__Assignment__. For the data below, please report each line where the word "conductivity" is found.

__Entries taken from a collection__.
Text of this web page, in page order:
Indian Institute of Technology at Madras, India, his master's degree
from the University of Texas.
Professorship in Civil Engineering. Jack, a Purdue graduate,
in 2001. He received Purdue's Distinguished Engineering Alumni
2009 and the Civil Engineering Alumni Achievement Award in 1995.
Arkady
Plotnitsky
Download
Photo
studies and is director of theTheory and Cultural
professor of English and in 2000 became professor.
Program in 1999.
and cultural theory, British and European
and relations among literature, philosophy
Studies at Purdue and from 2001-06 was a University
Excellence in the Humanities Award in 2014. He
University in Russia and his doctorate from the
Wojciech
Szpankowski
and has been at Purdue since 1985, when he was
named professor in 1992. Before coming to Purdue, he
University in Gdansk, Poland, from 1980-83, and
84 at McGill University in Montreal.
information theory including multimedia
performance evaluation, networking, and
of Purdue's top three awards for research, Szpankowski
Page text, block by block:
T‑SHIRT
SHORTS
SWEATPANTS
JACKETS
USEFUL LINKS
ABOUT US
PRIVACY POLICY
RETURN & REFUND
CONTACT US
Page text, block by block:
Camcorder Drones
---
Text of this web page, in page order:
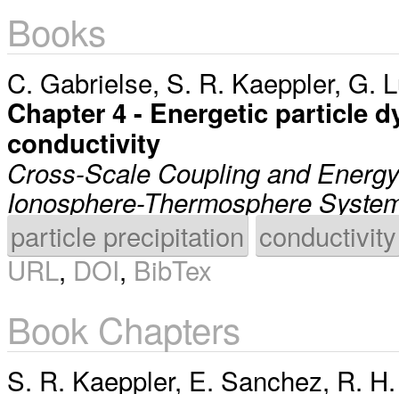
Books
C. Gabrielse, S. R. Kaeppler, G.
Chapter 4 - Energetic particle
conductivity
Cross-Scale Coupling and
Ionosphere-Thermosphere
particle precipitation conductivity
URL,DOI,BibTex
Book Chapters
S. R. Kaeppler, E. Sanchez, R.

__Output for this exercise__.
conductivity
particle precipitation conductivity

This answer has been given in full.